* _TO DO_
Among the entries below, find each line holding "compute" and return it.

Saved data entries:

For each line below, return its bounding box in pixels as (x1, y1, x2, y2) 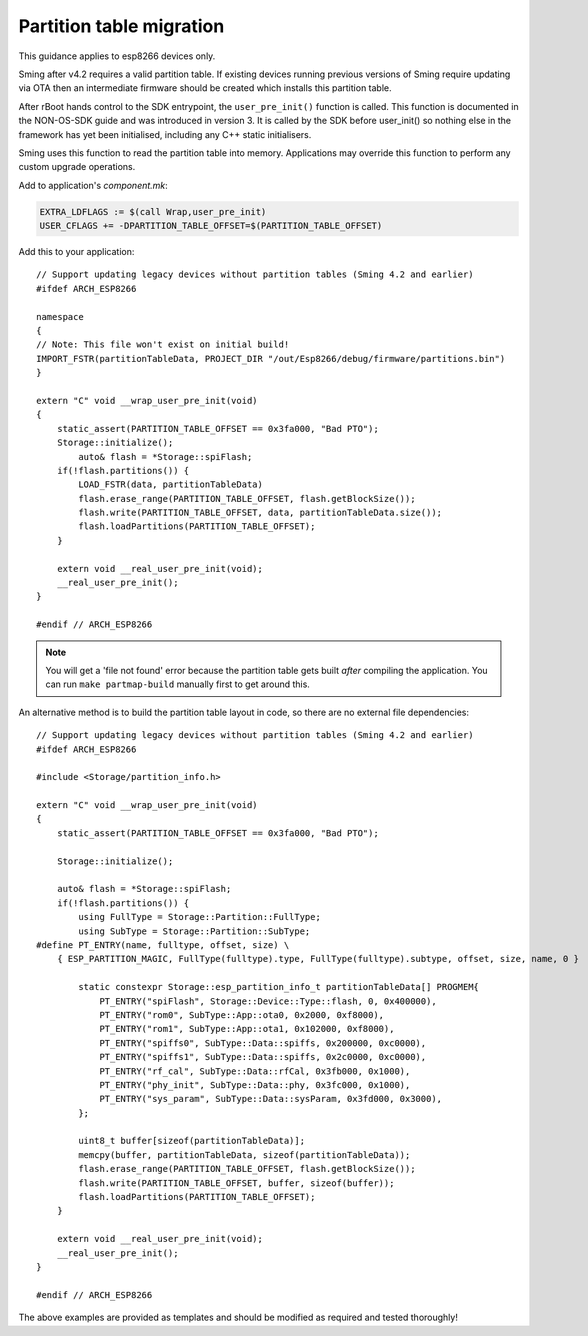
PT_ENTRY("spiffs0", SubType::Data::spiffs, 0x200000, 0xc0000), (99, 1037, 427, 1049)
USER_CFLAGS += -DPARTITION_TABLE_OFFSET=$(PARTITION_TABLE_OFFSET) (39, 220, 383, 232)
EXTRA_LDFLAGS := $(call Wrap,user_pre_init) (39, 206, 267, 217)
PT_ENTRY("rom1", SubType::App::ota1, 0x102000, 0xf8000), (99, 1023, 395, 1035)
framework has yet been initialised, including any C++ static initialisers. (18, 128, 312, 140)
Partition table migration (18, 15, 225, 37)
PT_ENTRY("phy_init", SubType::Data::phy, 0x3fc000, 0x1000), (99, 1079, 411, 1090)
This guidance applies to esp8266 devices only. (18, 50, 216, 62)
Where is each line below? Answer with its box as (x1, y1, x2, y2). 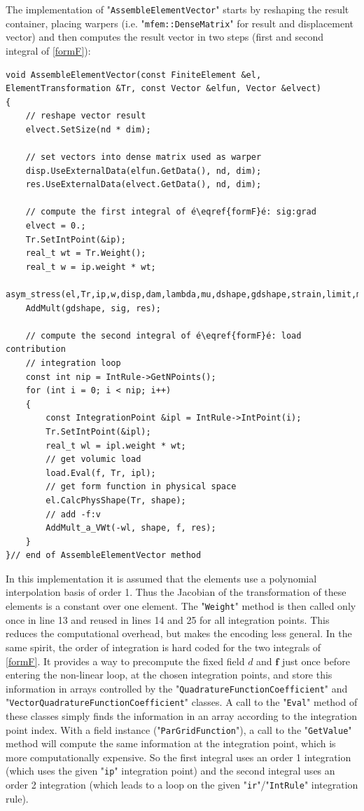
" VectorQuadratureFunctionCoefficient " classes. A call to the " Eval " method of (6, 695, 358, 709)
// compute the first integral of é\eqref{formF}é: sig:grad (25, 207, 316, 217)
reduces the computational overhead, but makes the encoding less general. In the (6, 626, 352, 641)
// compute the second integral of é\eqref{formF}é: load (25, 330, 302, 341)
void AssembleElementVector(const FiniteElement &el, (6, 69, 262, 80)
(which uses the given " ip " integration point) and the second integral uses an (6, 763, 335, 778)
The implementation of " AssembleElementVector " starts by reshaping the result (6, 2, 349, 16)
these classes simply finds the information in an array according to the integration (6, 709, 357, 723)

* _YOUR SOLUTION_
// compute the first integral of é\eqref{formF}é: sig:grad (25, 207, 316, 217)
// compute the second integral of é\eqref{formF}é: load (25, 330, 302, 341)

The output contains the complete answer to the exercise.